Rupiah kembali terpuruk di hadapan dolar AS pada penutupan perdagangan Selasa (17/12/2024). Hal ini terjadi di tengah penantian rilis hasil Rapat Dewan Gubernur Bank Indonesia (RDG BI) pada Rabu (18/12/2024), khususnya terkait kebijakan moneter tingkat suku bunga acuan.
Melansir data Refinitiv, pada penutupan perdagangan Senin, rupiah melemah hingga 0,41 persen ke level Rp16.060 per dolar AS. Sepanjang hari, nilai tukar rupiah berfluktuasi hingga sentuh level Rp16.000 dan terlemah di posisi Rp16.068. Pelemahan ini adalah yang terdalam sejak 6 Agustus 2024 dengan sebelumnya berada pada posisi Rp16.160 per dolar AS
Seiring dengan pelemahan rupiah pada Senin ini, Indeks Dolar AS (DXY) alami penguatan sebesar 0,04 persen tepat pukul 15.00 WIB di posisi 106,896. Penguatan ini menjadi salah satu faktor utama penekan nilai tukar mata uang Garuda hari ini.
Rupiah tertekan oleh penguatan dolar AS dan sikap ‘wait and see’ pelaku pasar menjelang sejumlah data penting.

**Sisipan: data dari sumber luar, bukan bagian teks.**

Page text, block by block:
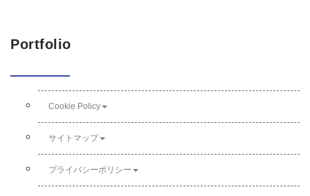
Portfolio
Cookie Policy
サイトマップ
プライバシーポリシー
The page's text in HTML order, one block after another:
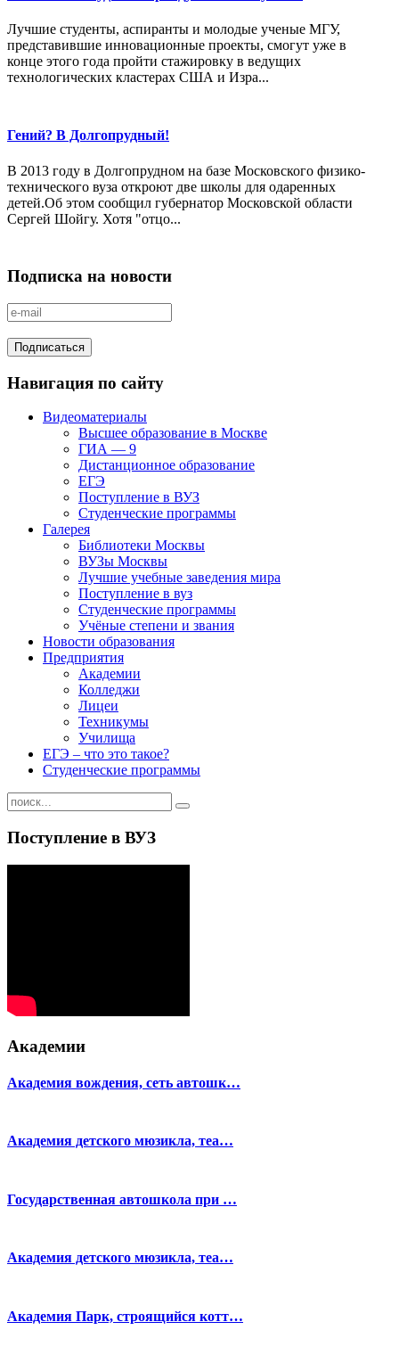
Лучшие студенты, аспиранты и молодые ученые МГУ,
представившие инновационные проекты, смогут уже в
конце этого года пройти стажировку в ведущих
технологических кластерах США и Изра...
Гений? В Долгопрудный!
В 2013 году в Долгопрудном на базе Московского физико-
технического вуза откроют две школы для одаренных
детей.Об этом сообщил губернатор Московской области
Сергей Шойгу. Хотя "отцо...
Подписка на новости
Навигация по сайту
Видеоматериалы
Высшее образование в Москве
ГИА — 9
Дистанционное образование
ЕГЭ
Поступление в ВУЗ
Студенческие программы
Галерея
Библиотеки Москвы
ВУЗы Москвы
Лучшие учебные заведения мира
Поступление в вуз
Студенческие программы
Учёные степени и звания
Новости образования
Предприятия
Академии
Колледжи
Лицеи
Техникумы
Училища
ЕГЭ – что это такое?
Студенческие программы
Поступление в ВУЗ
Академии
Академия вождения, сеть автошк…
Академия детского мюзикла, теа…
Государственная автошкола при …
Академия детского мюзикла, теа…
Академия Парк, строящийся котт…
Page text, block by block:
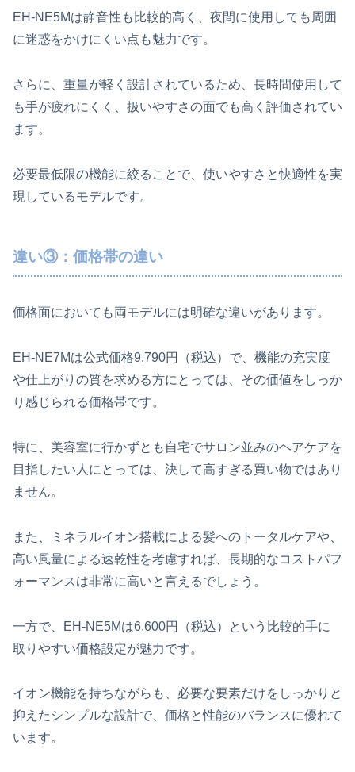
EH-NE5Mは静音性も比較的高く、夜間に使用しても周囲
に迷惑をかけにくい点も魅力です。
さらに、重量が軽く設計されているため、長時間使用して
も手が疲れにくく、扱いやすさの面でも高く評価されてい
ます。
必要最低限の機能に絞ることで、使いやすさと快適性を実
現しているモデルです。
違い③：価格帯の違い
価格面においても両モデルには明確な違いがあります。
EH-NE7Mは公式価格9,790円（税込）で、機能の充実度
や仕上がりの質を求める方にとっては、その価値をしっか
り感じられる価格帯です。
特に、美容室に行かずとも自宅でサロン並みのヘアケアを
目指したい人にとっては、決して高すぎる買い物ではあり
ません。
また、ミネラルイオン搭載による髪へのトータルケアや、
高い風量による速乾性を考慮すれば、長期的なコストパフ
ォーマンスは非常に高いと言えるでしょう。
一方で、EH-NE5Mは6,600円（税込）という比較的手に
取りやすい価格設定が魅力です。
イオン機能を持ちながらも、必要な要素だけをしっかりと
抑えたシンプルな設計で、価格と性能のバランスに優れて
います。
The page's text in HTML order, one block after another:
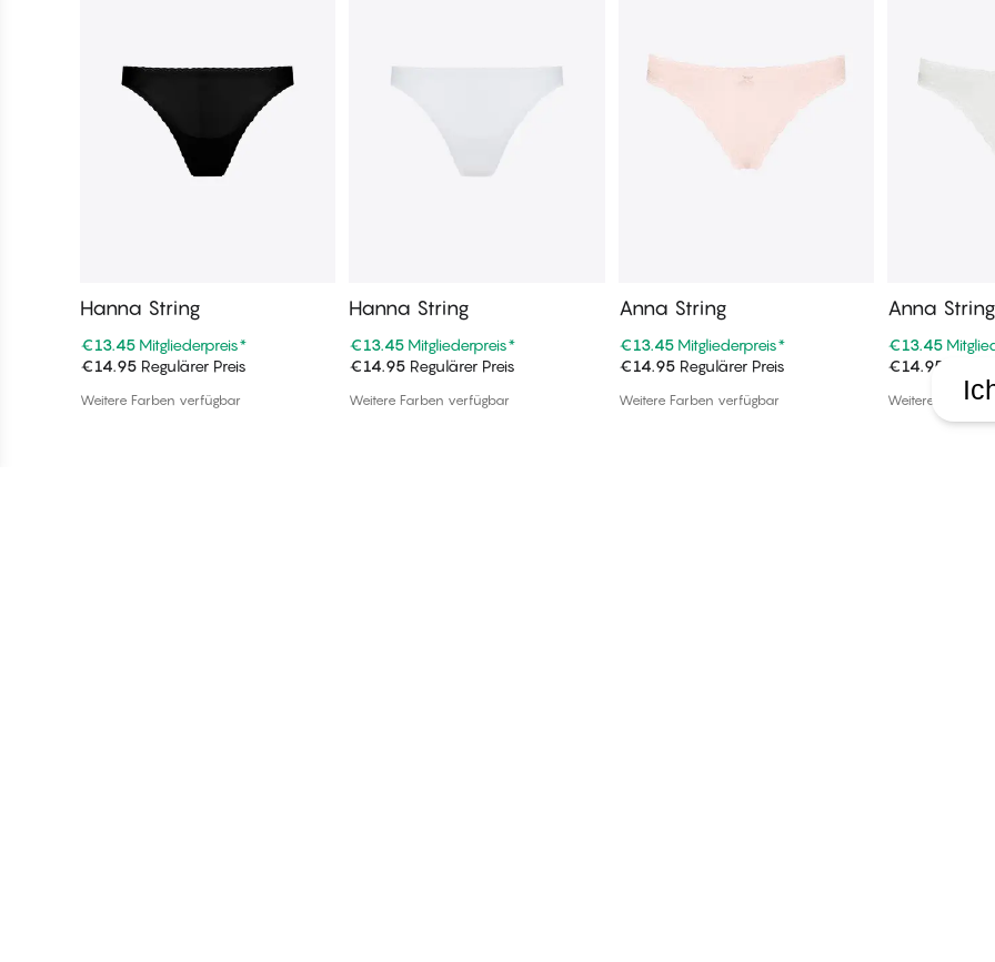
In den Warenkorb
Hanna String
€13.45 Mitgliederpreis*
€14.95 Regulärer Preis
Weitere Farben verfügbar
In den Warenkorb
Hanna String
€13.45 Mitgliederpreis*
€14.95 Regulärer Preis
Weitere Farben verfügbar
In den Warenkorb
Anna String
€13.45 Mitgliederpreis*
€14.95Regulärer Preis
Weitere Farben verfügbar
Anna String
€13.45
€14.95
Weitere Farben
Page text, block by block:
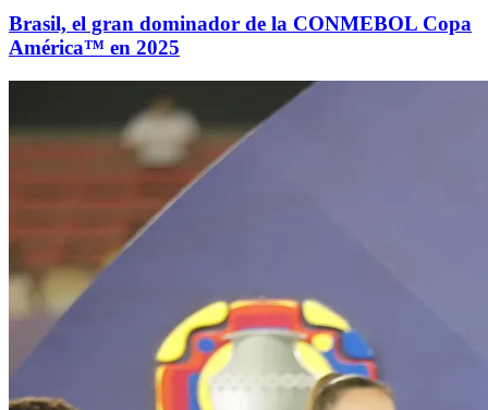
Brasil, el gran dominador de la CONMEBOL Copa
América™ en 2025
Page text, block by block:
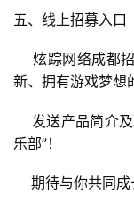
7
3
日
五、线上招募入口
炫踪网络成都
新、拥有游戏梦想
发送产品简介
乐部”！
期待与你共同成
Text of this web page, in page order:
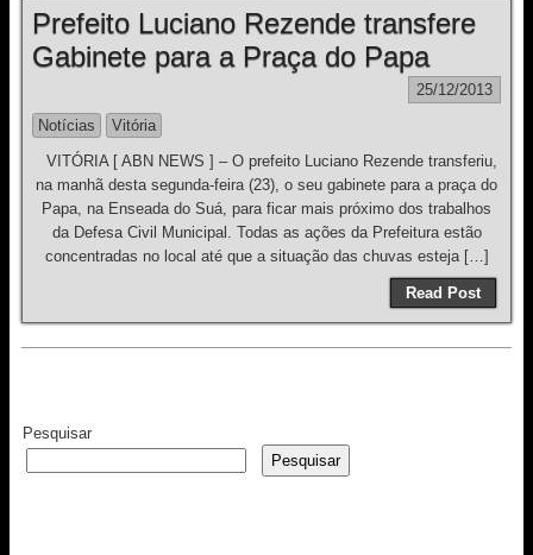
Prefeito Luciano Rezende transfere
Gabinete para a Praça do Papa
25/12/2013
Notícias
Vitória
VITÓRIA [ ABN NEWS ] – O prefeito Luciano Rezende transferiu,
na manhã desta segunda-feira (23), o seu gabinete para a praça do
Papa, na Enseada do Suá, para ficar mais próximo dos trabalhos
da Defesa Civil Municipal. Todas as ações da Prefeitura estão
concentradas no local até que a situação das chuvas esteja […]
Read Post
Pesquisar
Pesquisar
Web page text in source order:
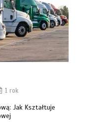
1 rok
Jak Kształtuje
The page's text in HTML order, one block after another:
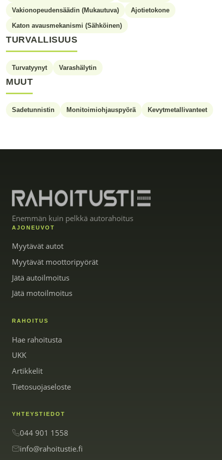
Vakionopeudensäädin (Mukautuva) Ajotietokone
Katon avausmekanismi (Sähköinen)
TURVALLISUUS
Turvatyynyt Varashälytin
MUUT
Sadetunnistin Monitoimiohjauspyörä Kevytmetallivanteet
Enemmän kuin pelkkä autorahoitus
AJONEUVOT
Myytävät autot
Myytävät moottoripyörät
Jätä autoilmoitus
Jätä motoilmoitus
RAHOITUS
Hae rahoitusta
UKK
Artikkelit
Tietosuojaseloste
YHTEYSTIEDOT
044 901 1558
info@rahoitustie.fi

Pasar tengah menantikan kebijakan suku bunga acuan dari bank sentral AS, Federal Reserve (The Fed), yang akan dirilis 19 Desember 2024 serta Bank Indonesia (BI) yang dijadwalkan dirilis 18 Desember 2024.

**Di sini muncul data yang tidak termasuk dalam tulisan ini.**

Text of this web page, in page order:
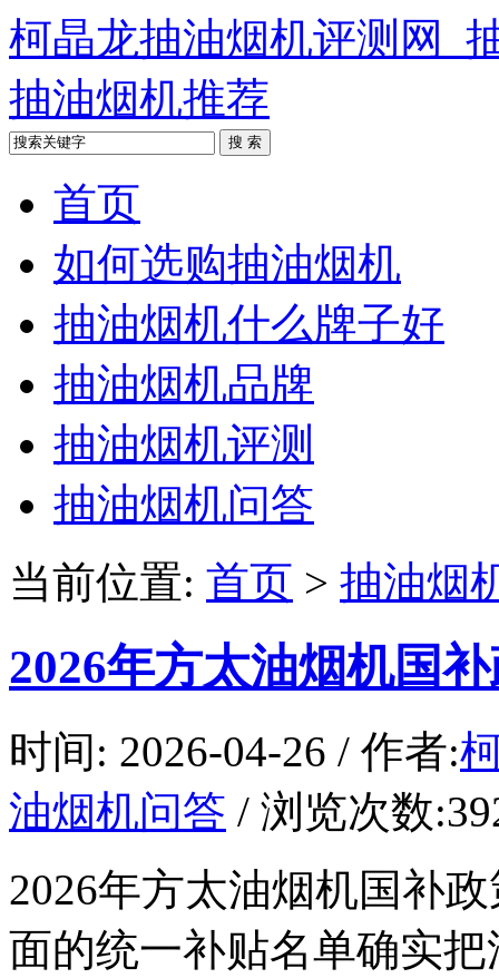
柯晶龙抽油烟机评测网_
抽油烟机推荐
首页
如何选购抽油烟机
抽油烟机什么牌子好
抽油烟机品牌
抽油烟机评测
抽油烟机问答
当前位置: 首页 > 抽油烟
2026年方太油烟机国
时间: 2026-04-26 / 作者:
油烟机问答 / 浏览次数
2026年方太油烟机国补
面的统一补贴名单确实
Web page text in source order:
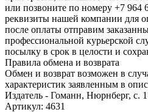
или позвоните по номеру +7 964
реквизиты нашей компании для
после оплаты отправим
профессиональной курьерской
посылку в срок в целости и
Правила обмена и возврата
Обмен и возврат возможен в
характеристик заявленным в
Издатель - Гоманн, Нюрнберг, c.
Артикул: 4631
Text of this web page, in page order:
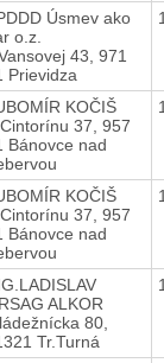
Úsmev ako
o.z.
43, 971
Prievidza
KOČIŠ
37, 957
Bánovce nad
KOČIŠ
37, 957
Bánovce nad
ALKOR
80,
Tr.Turná
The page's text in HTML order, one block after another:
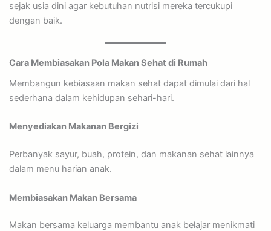
sejak usia dini agar kebutuhan nutrisi mereka tercukupi
dengan baik.
Cara Membiasakan Pola Makan Sehat di Rumah
Membangun kebiasaan makan sehat dapat dimulai dari hal
sederhana dalam kehidupan sehari-hari.
Menyediakan Makanan Bergizi
Perbanyak sayur, buah, protein, dan makanan sehat lainnya
dalam menu harian anak.
Membiasakan Makan Bersama
Makan bersama keluarga membantu anak belajar menikmati
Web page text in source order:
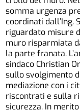
somma urgenza
coordinati dall’Ing.
riguardato misure
muro risparmiata
la parte franata.
sindaco Christian
sullo svolgimento
mediazione con i
riscontrati e sulla
sicurezza. In
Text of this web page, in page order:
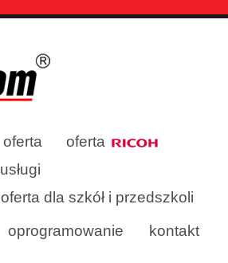
oferta
oferta
usługi
oferta dla szkół i przedszkoli
oprogramowanie kontakt
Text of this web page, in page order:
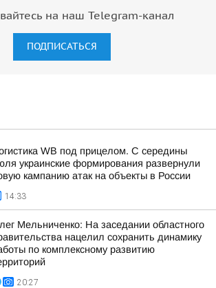
на наш Telegram-канал
ПОДПИСАТЬСЯ
WB под прицелом. С середины
украинские формирования развернули
кампанию атак на объекты в России
14:33
Мельниченко: На заседании областного
нацелил сохранить динамику
по комплексному развитию
20:27
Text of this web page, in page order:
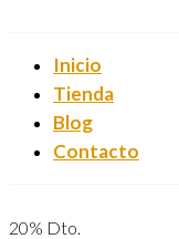
Inicio
Tienda
Blog
Contacto
20% Dto.

The Fed diperkirakan akan kembali memangkas suku bunga sebesar 25 basis poin pada pertemuan bulan ini, yang akan menjadi pemotongan ketiga secara berturut-turut sejak September. Dengan demikian, total penurunan mencapai 100 basis poin dalam beberapa bulan terakhir.
Berdasarkan perangkat FedWatch, probabilitas penurunan suku bunga The Fed mencapai 95,4 persen, yang akan membawa suku bunga dana federal ke kisaran 4,25-4,50 persen.
Di sisi lain, Gubernur BI Perry Warjiyo menegaskan bahwa pelemahan rupiah masih lebih terkendali dibandingkan mata uang negara lain di tengah tren penguatan dolar AS. Menurutbya, penguatan dolar ini dipicu oleh sejumlah faktor, termasuk kemenangan Donald Trump dalam pemilihan presiden AS dan meningkatnya defisit fiskal AS hingga 7,7 persen.
Defisit yang melebar mendorong pemerintah AS untuk menerbitkan lebih banyak surat utang, yang pada akhirnya menarik arus modal global kembali ke AS (capital reversal). Kondisi ini diperparah oleh tingginya suku bunga di Negeri Paman Sam, yang membuat dolar AS semakin kuat.
“Dolar sebelum Trump terpilih berada pada level 101 terhadap mata uang negara-negara maju, kini telah naik ke 107,” ungkap Perry dalam sebuah seminar nasional baru-baru ini.
Sebagai informasi tambahan, Chief Economist BCA David Sumual mengatakan kondisi rupiah yang melemah hingga di atas level Rp16.000 per dolar AS ini disebabkan oleh kondisi musiman di mana biasanya menjelang akhir tahun akan sedikit mereda karena aktivitas pasar finansial kecenderungan volume yang menurun.
Dengan sentimen tersebut, rupiah ikut tertekan di tengah penguatan dolar AS yang berlanjut, sementara pelaku pasar menantikan arah kebijakan The Fed dan BI yang akan menentukan pergerakan mata uang ke depannya.